Unnamed: 0,name,age,gender_M,department_HR,department_IT
0,Alice,25,False,True,False
1,Bob,30,True,False,True
2,Charlie,35,True,False,False
3,David,40,True,False,True
4,Eve,45,False,True,False


### Handling Missing Values

In [22]:
# Create a DataFrame with missing values
df_missing = pd.DataFrame({
    'name': ['Alice', 'Bob', 'Charlie', 'David', 'Eve'],
    'gender': ['F', 'M', np.nan, 'M', 'F'],
    'department': ['HR', 'IT', 'Finance', np.nan, 'HR'],
    'age': [25, 30, 35, 40, 45]
})
df_missing

Unnamed: 0,name,gender,department,age
0,Alice,F,HR,25
1,Bob,M,IT,30
2,Charlie,,Finance,35
3,David,M,,40
4,Eve,F,HR,45


In [23]:
# By default, missing values are ignored
dummies_missing = pd.get_dummies(df_missing, columns=['gender', 'department'])
dummies_missing

Unnamed: 0,name,age,gender_F,gender_M,department_Finance,department_HR,department_IT
0,Alice,25,True,False,False,True,False
1,Bob,30,False,True,False,False,True
2,Charlie,35,False,False,True,False,False
3,David,40,False,True,False,False,False
4,Eve,45,True,False,False,True,False


In [24]:
# Add a column for missing values
dummies_missing_na = pd.get_dummies(df_missing, columns=['gender', 'department'], 
                                   dummy_na=True)
dummies_missing_na

Unnamed: 0,name,age,gender_F,gender_M,gender_nan,department_Finance,department_HR,department_IT,department_nan
0,Alice,25,True,False,False,False,True,False,False
1,Bob,30,False,True,False,False,False,True,False
2,Charlie,35,False,False,True,True,False,False,False
3,David,40,False,True,False,False,False,False,True
4,Eve,45,True,False,False,False,True,False,False


### Using Sparse Matrices for Efficiency

In [25]:
# Create a DataFrame with many categories
df_large = pd.DataFrame({
    'category': np.random.choice(['A', 'B', 'C', 'D', 'E', 'F', 'G', 'H', 'I', 'J'], 1000)
})

# Use sparse=True for memory efficiency
dummies_sparse = pd.get_dummies(df_large, sparse=True)

# Compare memory usage
dummies_dense = pd.get_dummies(df_large, sparse=False)

print(f"Sparse dummies memory usage: {dummies_sparse.memory_usage().sum() / 1024:.2f} KB")
print(f"Dense dummies memory usage: {dummies_dense.memory_usage().sum() / 1024:.2f} KB")
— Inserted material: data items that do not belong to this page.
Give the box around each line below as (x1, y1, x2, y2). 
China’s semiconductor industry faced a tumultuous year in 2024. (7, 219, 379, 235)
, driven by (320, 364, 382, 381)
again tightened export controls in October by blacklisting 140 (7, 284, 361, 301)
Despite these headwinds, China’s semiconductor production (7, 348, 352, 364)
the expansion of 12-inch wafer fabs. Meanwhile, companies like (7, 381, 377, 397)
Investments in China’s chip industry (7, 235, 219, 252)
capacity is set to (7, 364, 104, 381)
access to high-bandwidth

Sparse dummies memory usage: 5.01 KB
Dense dummies memory usage: 9.89 KB


##### Conclusion

In this notebook, we've explored:

1. Working with STATA files, including:
   - Reading STATA files with various options
   - Reading STATA files in chunks
   - Writing pandas DataFrames to STATA files

2. Advanced data manipulation with pandas.concat, including:
   - Basic concatenation
   - Concatenating DataFrames with different columns
   - Using the join parameter
   - Concatenating horizontally
   - Verifying integrity

3. Creating dummy variables with get_dummies, including:
   - Basic usage
   - Customizing dummy variable names with prefix
   - Dropping the first category
   - Handling missing values
   - Using sparse matrices for efficiency

These techniques are essential for data preparation and manipulation in data analysis and machine learning workflows.